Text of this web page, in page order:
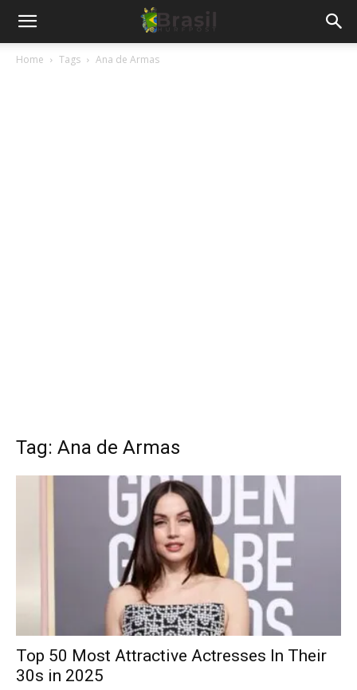
Home Tags Ana de Armas
Tag: Ana de Armas
Top 50 Most Attractive Actresses In Their
30s in 2025
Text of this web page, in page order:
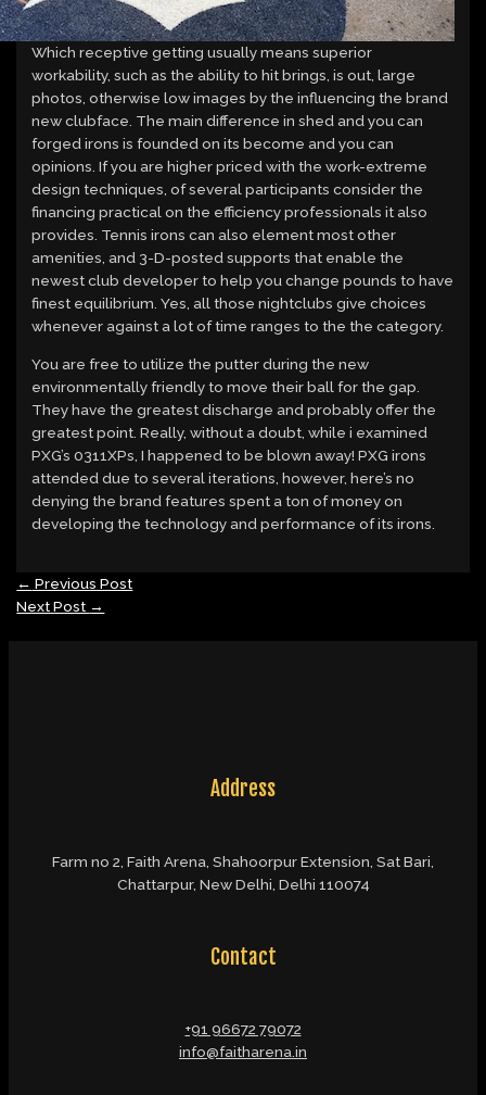
Which receptive getting usually means superior
workability, such as the ability to hit brings, is out, large
photos, otherwise low images by the influencing the brand
new clubface. The main difference in shed and you can
forged irons is founded on its become and you can
opinions. If you are higher priced with the work-extreme
design techniques, of several participants consider the
financing practical on the efficiency professionals it also
provides. Tennis irons can also element most other
amenities, and 3-D-posted supports that enable the
newest club developer to help you change pounds to have
finest equilibrium. Yes, all those nightclubs give choices
whenever against a lot of time ranges to the the category.
You are free to utilize the putter during the new
environmentally friendly to move their ball for the gap.
They have the greatest discharge and probably offer the
greatest point. Really, without a doubt, while i examined
PXG’s 0311XPs, I happened to be blown away! PXG irons
attended due to several iterations, however, here’s no
denying the brand features spent a ton of money on
developing the technology and performance of its irons.
← Previous Post
Next Post →
Address
Farm no 2, Faith Arena, Shahoorpur Extension, Sat Bari,
Chattarpur, New Delhi, Delhi 110074
Contact
+91 96672 79072
info@faitharena.in
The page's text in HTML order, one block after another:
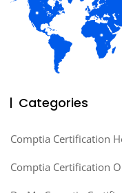
Categories
Comptia Certification
Comptia Certification
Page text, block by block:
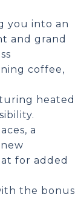
you into an
and grand
coffee,
heated
a
for added
the bonus
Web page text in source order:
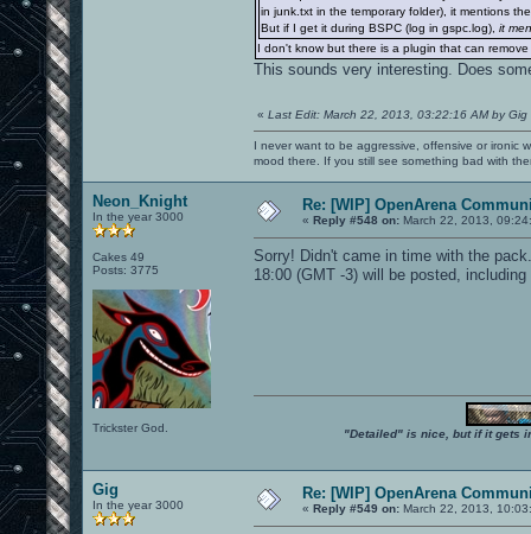
in junk.txt in the temporary folder), it mentions
But if I get it during BSPC (log in gspc.log), it
I don't know but there is a plugin that can
This sounds very interesting. Does
« Last Edit: March 22, 2013, 03:22:16 AM by Gig
I never want to be aggressive, offensive or ironic
mood there. If you still see something bad with
Neon_Knight
In the year 3000
Cakes 49
Posts: 3775
Trickster God.
Re: [WIP] OpenArena
« Reply #548 on: March 22, 2013,
Sorry! Didn't came in time with the pack.
18:00 (GMT -3) will be posted,
"Detailed" is nice, but if it gets
Gig
In the year 3000
Re: [WIP] OpenArena
« Reply #549 on: March 22, 2013,
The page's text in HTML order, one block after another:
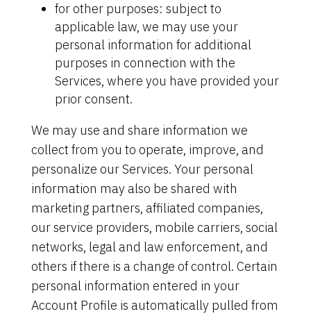
for other purposes: subject to
applicable law, we may use your
personal information for additional
purposes in connection with the
Services, where you have provided your
prior consent.
We may use and share information we
collect from you to operate, improve, and
personalize our Services. Your personal
information may also be shared with
marketing partners, affiliated companies,
our service providers, mobile carriers, social
networks, legal and law enforcement, and
others if there is a change of control. Certain
personal information entered in your
Account Profile is automatically pulled from

________________

*EXERCISE INSTRUCTIONS*: In the copy, include every line of the entries above exactly and none of the pictures.

*ANSWER SECTION*:
Text of this web page, in page order:
Home Tags Ana de Armas
Tag: Ana de Armas
Top 50 Most Attractive Actresses In Their
30s in 2025
Text of this web page, in page order:
Which receptive getting usually means superior
workability, such as the ability to hit brings, is out, large
photos, otherwise low images by the influencing the brand
new clubface. The main difference in shed and you can
forged irons is founded on its become and you can
opinions. If you are higher priced with the work-extreme
design techniques, of several participants consider the
financing practical on the efficiency professionals it also
provides. Tennis irons can also element most other
amenities, and 3-D-posted supports that enable the
newest club developer to help you change pounds to have
finest equilibrium. Yes, all those nightclubs give choices
whenever against a lot of time ranges to the the category.
You are free to utilize the putter during the new
environmentally friendly to move their ball for the gap.
They have the greatest discharge and probably offer the
greatest point. Really, without a doubt, while i examined
PXG’s 0311XPs, I happened to be blown away! PXG irons
attended due to several iterations, however, here’s no
denying the brand features spent a ton of money on
developing the technology and performance of its irons.
← Previous Post
Next Post →
Address
Farm no 2, Faith Arena, Shahoorpur Extension, Sat Bari,
Chattarpur, New Delhi, Delhi 110074
Contact
+91 96672 79072
info@faitharena.in
The page's text in HTML order, one block after another:
Categories
Comptia Certification
Comptia Certification
Page text, block by block:
you into an
and grand
coffee,
heated
a
for added
the bonus
Web page text in source order:
in junk.txt in the temporary folder), it mentions
But if I get it during BSPC (log in gspc.log), it
I don't know but there is a plugin that can
This sounds very interesting. Does
« Last Edit: March 22, 2013, 03:22:16 AM by Gig
I never want to be aggressive, offensive or ironic
mood there. If you still see something bad with
Neon_Knight
In the year 3000
Cakes 49
Posts: 3775
Trickster God.
Re: [WIP] OpenArena
« Reply #548 on: March 22, 2013,
Sorry! Didn't came in time with the pack.
18:00 (GMT -3) will be posted,
"Detailed" is nice, but if it gets
Gig
In the year 3000
Re: [WIP] OpenArena
« Reply #549 on: March 22, 2013,
The page's text in HTML order, one block after another:
for other purposes: subject to
applicable law, we may use your
personal information for additional
purposes in connection with the
Services, where you have provided your
prior consent.
We may use and share information we
collect from you to operate, improve, and
personalize our Services. Your personal
information may also be shared with
marketing partners, affiliated companies,
our service providers, mobile carriers, social
networks, legal and law enforcement, and
others if there is a change of control. Certain
personal information entered in your
Account Profile is automatically pulled from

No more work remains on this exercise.